- Problem description -
The response should repeat word for word every line below from the one with "批全国乡村旅游重点村、重点镇等乡村旅游品牌目的地，提 [151, 42]" to the one with "instead of every", inclusive, and nothing else; leave pictures out.

- Supplied data -

════════════════

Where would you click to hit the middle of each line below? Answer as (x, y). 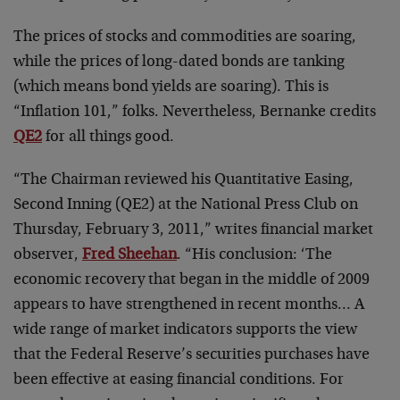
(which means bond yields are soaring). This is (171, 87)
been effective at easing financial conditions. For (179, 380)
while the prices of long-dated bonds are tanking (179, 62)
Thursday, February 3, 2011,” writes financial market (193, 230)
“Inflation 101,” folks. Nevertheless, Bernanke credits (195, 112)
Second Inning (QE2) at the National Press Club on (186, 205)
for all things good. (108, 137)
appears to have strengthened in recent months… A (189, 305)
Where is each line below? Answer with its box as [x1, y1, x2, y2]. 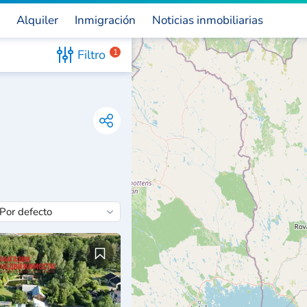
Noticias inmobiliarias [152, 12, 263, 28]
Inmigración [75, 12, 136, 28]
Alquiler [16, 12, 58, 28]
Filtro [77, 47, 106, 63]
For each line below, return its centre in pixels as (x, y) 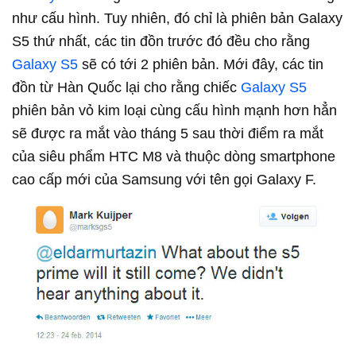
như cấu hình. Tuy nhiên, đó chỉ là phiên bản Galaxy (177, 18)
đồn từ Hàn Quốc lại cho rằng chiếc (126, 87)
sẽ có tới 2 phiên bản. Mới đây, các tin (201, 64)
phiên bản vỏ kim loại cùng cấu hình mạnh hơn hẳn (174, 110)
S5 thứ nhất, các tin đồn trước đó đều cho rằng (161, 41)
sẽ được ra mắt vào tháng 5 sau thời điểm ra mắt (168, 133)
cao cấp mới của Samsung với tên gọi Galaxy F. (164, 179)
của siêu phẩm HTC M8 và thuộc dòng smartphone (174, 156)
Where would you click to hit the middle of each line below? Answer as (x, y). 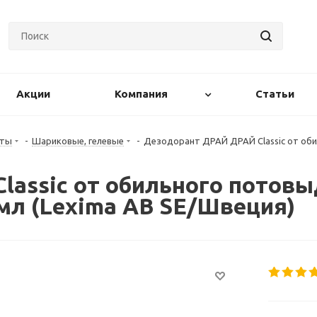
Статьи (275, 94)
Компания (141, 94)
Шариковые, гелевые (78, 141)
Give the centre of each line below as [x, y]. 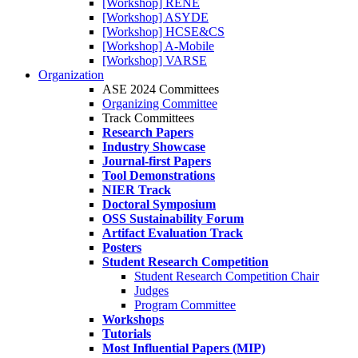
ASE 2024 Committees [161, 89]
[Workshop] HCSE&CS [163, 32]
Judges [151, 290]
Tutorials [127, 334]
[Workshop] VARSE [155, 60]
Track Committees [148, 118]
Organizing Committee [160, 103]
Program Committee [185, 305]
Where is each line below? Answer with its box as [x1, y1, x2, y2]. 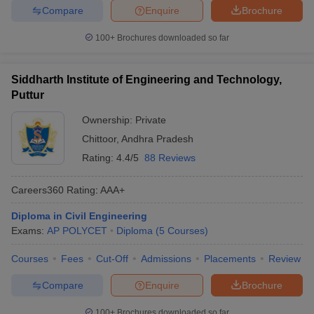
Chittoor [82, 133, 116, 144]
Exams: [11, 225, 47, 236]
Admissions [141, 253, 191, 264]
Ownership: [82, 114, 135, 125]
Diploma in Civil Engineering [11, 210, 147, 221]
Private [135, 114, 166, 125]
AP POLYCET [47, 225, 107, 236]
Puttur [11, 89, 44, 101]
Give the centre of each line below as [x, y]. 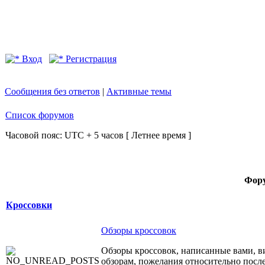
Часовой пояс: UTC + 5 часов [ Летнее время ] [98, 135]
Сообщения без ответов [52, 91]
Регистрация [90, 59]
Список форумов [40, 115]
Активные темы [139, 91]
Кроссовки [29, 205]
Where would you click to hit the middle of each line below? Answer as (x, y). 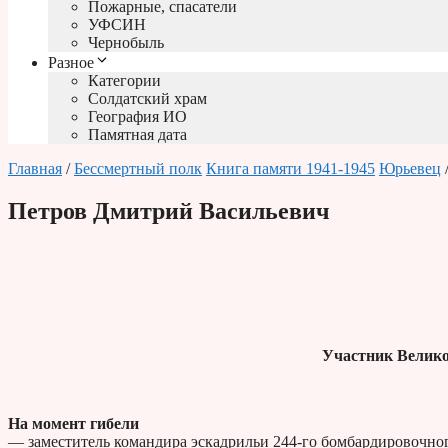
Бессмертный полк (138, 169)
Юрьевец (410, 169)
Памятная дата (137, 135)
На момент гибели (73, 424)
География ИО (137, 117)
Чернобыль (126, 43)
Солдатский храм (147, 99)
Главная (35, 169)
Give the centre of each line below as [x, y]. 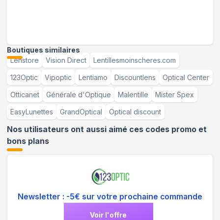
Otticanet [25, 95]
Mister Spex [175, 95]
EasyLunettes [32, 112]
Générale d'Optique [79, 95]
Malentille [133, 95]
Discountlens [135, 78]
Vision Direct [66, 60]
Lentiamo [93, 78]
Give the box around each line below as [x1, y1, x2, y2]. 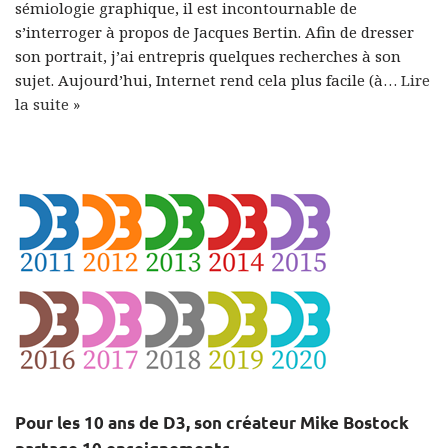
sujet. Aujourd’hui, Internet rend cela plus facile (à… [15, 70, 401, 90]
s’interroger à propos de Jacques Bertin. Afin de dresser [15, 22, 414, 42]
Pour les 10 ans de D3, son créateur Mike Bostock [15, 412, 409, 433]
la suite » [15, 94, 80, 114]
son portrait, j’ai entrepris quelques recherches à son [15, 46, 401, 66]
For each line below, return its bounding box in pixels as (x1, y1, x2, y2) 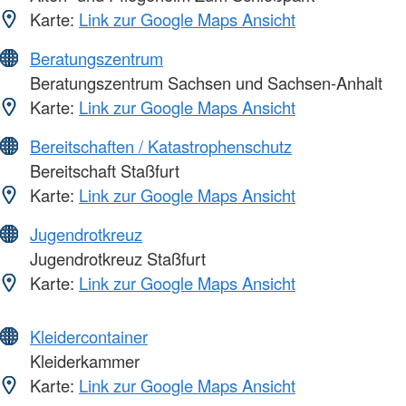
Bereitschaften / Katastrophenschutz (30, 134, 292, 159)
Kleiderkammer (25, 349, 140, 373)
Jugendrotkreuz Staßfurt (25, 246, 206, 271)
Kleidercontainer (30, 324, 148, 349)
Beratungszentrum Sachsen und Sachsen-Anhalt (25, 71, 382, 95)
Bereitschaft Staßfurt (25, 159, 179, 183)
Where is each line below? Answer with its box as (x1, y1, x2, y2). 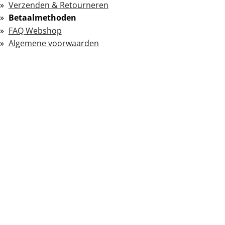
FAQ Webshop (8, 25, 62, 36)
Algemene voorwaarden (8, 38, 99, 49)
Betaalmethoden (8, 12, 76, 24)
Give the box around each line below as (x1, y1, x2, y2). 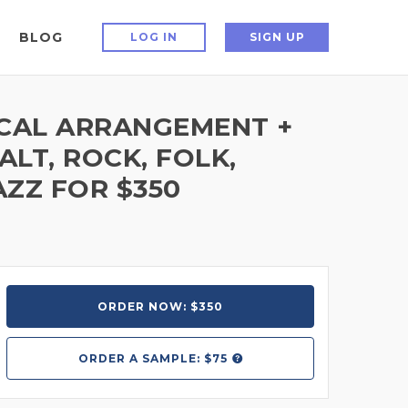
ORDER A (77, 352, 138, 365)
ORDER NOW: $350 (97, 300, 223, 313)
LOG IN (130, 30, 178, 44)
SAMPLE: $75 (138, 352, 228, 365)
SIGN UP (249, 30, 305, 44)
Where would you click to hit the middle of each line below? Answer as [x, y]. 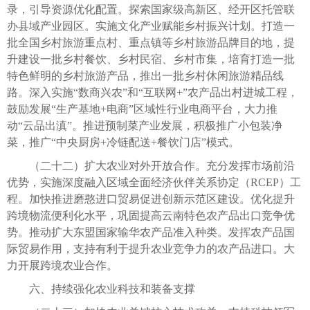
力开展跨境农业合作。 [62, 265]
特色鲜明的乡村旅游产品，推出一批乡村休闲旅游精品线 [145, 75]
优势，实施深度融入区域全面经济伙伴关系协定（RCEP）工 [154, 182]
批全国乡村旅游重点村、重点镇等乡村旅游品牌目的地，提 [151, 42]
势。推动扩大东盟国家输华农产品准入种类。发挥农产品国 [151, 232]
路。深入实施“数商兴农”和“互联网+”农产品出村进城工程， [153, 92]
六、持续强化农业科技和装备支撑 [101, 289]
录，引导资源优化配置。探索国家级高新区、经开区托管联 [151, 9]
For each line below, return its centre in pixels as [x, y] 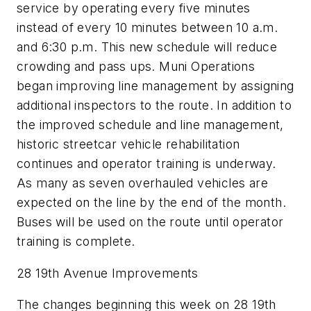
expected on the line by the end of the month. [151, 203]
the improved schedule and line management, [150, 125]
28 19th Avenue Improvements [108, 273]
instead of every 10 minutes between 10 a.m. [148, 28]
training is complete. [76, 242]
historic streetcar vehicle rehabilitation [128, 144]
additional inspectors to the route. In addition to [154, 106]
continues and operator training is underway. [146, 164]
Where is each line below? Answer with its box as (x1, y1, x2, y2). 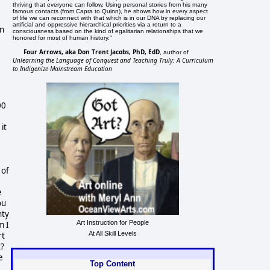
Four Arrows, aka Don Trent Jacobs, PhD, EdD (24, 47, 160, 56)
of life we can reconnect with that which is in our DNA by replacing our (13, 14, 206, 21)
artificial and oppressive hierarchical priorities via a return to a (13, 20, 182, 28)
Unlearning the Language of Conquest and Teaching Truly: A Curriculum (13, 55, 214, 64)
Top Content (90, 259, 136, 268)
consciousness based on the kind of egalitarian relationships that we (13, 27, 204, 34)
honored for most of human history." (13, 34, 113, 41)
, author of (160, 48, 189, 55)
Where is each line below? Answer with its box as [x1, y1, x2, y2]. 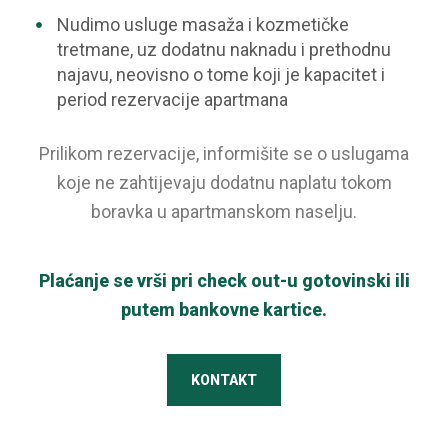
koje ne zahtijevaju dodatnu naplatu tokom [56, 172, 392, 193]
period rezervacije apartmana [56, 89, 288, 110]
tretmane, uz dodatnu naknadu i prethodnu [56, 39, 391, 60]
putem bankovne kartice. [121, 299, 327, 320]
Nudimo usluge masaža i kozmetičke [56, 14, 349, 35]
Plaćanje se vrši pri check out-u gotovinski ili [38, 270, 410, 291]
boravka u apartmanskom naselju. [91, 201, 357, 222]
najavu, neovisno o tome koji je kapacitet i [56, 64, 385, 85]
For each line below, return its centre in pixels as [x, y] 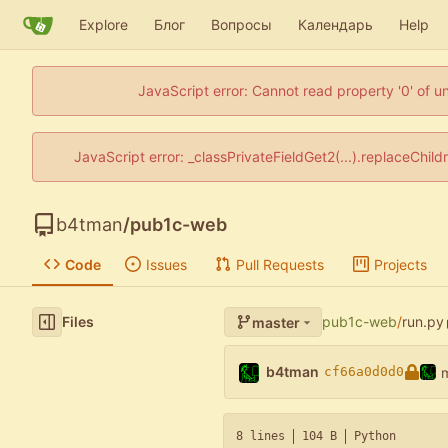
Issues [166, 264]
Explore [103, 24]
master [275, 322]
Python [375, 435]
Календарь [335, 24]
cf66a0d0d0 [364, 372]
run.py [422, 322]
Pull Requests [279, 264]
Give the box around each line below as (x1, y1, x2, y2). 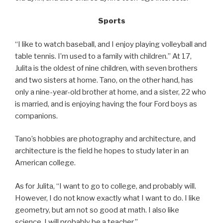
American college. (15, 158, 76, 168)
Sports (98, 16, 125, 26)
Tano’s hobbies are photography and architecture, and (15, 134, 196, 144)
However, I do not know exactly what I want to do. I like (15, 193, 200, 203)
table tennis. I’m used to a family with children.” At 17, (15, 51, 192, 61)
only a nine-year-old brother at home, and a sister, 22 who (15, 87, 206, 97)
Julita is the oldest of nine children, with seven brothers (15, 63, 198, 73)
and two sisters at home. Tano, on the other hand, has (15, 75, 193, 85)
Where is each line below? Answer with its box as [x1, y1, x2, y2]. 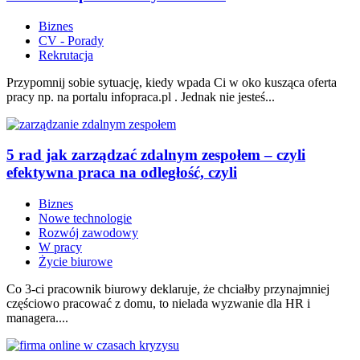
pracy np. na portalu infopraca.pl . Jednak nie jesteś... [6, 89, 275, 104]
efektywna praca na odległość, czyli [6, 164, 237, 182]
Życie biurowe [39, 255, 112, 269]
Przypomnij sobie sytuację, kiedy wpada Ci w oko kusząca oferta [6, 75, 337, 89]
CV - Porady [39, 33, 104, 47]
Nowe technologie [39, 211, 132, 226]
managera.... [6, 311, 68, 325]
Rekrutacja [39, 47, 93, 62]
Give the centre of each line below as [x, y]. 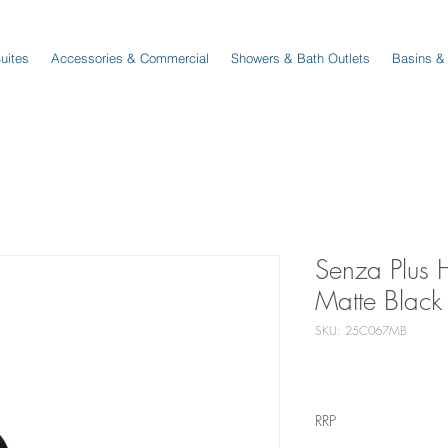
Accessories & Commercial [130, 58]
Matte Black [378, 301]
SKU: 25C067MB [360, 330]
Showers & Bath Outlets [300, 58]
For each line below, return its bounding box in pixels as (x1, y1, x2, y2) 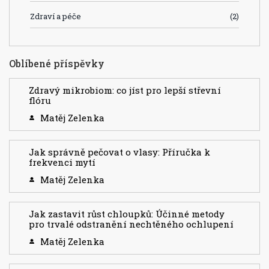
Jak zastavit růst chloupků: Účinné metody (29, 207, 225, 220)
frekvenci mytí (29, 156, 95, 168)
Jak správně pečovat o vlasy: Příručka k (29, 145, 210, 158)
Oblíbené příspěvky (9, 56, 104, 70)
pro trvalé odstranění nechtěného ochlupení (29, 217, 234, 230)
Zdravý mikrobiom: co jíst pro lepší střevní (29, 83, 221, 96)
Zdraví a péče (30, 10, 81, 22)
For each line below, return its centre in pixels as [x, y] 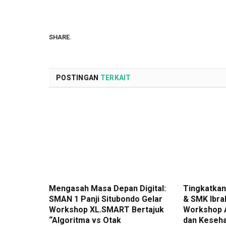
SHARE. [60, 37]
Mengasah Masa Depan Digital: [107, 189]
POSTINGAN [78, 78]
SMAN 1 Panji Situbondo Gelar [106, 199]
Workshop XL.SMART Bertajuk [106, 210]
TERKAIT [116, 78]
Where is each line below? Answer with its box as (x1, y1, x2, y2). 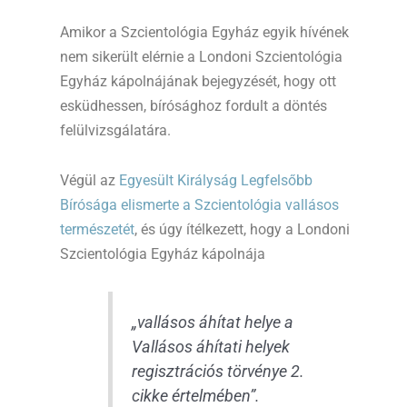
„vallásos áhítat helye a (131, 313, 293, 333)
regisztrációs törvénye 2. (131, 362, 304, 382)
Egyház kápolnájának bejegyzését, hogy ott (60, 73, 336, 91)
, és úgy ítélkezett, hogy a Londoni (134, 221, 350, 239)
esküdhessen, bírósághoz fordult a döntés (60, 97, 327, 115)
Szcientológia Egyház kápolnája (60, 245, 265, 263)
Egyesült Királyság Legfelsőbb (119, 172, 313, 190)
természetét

════════════════

- Response to the exercise -
批全国乡村旅游重点村、重点镇等乡村旅游品牌目的地，提 [151, 42]
势。推动扩大东盟国家输华农产品准入种类。发挥农产品国 [151, 232]
路。深入实施“数商兴农”和“互联网+”农产品出村进城工程， [153, 92]
六、持续强化农业科技和装备支撑 [101, 289]
录，引导资源优化配置。探索国家级高新区、经开区托管联 [151, 9]
For each line below, return its centre in pixels as [x, y] 
expected on the line by the end of the month. [151, 203]
the improved schedule and line management, [150, 125]
28 19th Avenue Improvements [108, 273]
instead of every 10 minutes between 10 a.m. [148, 28]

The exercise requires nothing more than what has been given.